Writing a blog about confidence is pretty tough when you feel like a fraud. I should know; that’s exactly how I felt. Looking back, I knew things were really out of control when I attended an event in Brisbane, pre-Covid. In a room full of people, most I’d known for years, I couldn’t breathe. Nothing could distract or settle me. The walls were closing in, and the only thing I could do was get outside, sit and try to gather myself.

Maybe some of you were there or heard an account of it. Some people got back to me, said I was rude, stand-offish and made them feel like I didn’t care about them or anything but myself and my friends. Hard to hear, a gut punch. But I couldn’t argue with it. When you’re barely holding it together, keen to get out, I’m sure that’s exactly how it looks to others. Anxiety looks like that sometimes; I look like that sometimes; there’s no denying it.
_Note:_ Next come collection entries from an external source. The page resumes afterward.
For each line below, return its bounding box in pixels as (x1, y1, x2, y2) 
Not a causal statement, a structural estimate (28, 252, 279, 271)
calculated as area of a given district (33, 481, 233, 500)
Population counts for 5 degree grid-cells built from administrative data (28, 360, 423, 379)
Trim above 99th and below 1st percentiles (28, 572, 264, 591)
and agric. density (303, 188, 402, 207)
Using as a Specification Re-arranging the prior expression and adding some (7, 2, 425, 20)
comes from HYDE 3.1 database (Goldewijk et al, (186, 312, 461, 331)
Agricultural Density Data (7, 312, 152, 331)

And I was embarrassed. That I came across that way or that it would be the first impression some people had of me. Humiliated that I couldn’t take a few deep breaths and clear my head, I got stuck in the panic. I couldn’t face the blog after that. Some confidence guru I turned out to be. Not that I ever set out to be a guru; of course, I didn’t. But no one knew then how bad my anxiety had gotten, and I refused to share that.

 

Some days, doing ‘the best we can’ may still fall short of what we would like to be able to do, but life isn’t perfect — on any front — and doing what we can with what we have is the most we should expect of ourselves or anyone else.” — Mister Rogers

 

But hiding from it did nothing. It was still there when I worried about what people were saying or thinking about me. It showed up, and I felt like an outsider. Then Covid hit, and the last shreds of my chill slipped through my fingers. I embraced online groceries and deliveries and soon was buying everything online. There was nowhere to go, so I didn’t have to push myself to try anymore. There was relief in giving up. I was happy to stay there for as long as I could.
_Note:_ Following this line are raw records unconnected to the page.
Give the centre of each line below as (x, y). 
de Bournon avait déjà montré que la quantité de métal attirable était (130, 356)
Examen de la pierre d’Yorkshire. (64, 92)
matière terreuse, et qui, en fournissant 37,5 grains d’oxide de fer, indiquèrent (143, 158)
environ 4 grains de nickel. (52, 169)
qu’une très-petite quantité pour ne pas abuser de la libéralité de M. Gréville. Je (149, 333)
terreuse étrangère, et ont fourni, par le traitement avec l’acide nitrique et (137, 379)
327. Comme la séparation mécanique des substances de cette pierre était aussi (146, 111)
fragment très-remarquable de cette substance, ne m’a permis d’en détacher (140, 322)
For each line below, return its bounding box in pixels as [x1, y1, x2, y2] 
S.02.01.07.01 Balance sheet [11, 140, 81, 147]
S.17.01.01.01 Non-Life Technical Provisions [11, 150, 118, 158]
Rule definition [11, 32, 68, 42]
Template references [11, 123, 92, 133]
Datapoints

Then, in the middle of last year, things started to shift for me. I said yes to more things and let my excuses slip. Time passing had lessened the power of the anxiety that had surged so strongly through my veins in the years prior. Finally, I could see out from under my rock, and there, to be entirely cliche and sickening, was sunshine. I could breathe again, finally.
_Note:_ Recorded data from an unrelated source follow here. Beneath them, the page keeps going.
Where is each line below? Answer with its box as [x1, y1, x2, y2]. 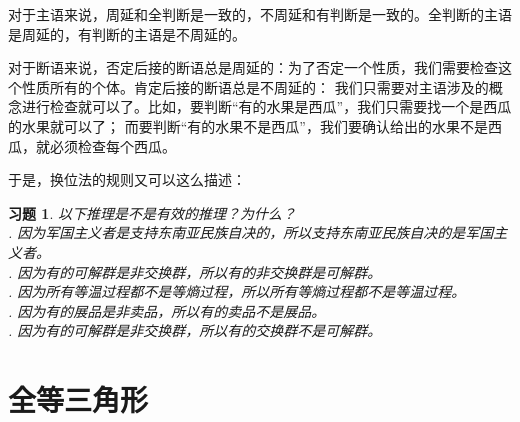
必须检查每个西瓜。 [49, 135, 176, 156]
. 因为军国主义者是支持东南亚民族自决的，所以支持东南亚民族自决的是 [8, 222, 466, 243]
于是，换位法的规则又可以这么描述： [8, 169, 246, 190]
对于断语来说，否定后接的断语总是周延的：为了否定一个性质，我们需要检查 [8, 57, 498, 78]
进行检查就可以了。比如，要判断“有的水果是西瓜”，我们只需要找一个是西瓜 [21, 96, 512, 117]
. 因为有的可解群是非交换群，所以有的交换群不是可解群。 [8, 320, 382, 341]
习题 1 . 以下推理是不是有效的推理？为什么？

There’s no way that I ever want to resume my self-appointed confidence guru position. But confidence, self-confidence and body confidence will always be part of this blog, just as they are part of my life story and mental health conversations. So from now on, you can count on me to be honest about what is going on for me, good or bad, up or down. Who knows if you even want that from me? Maybe it will just be for my benefit and debriefing purposes, but we’ll see.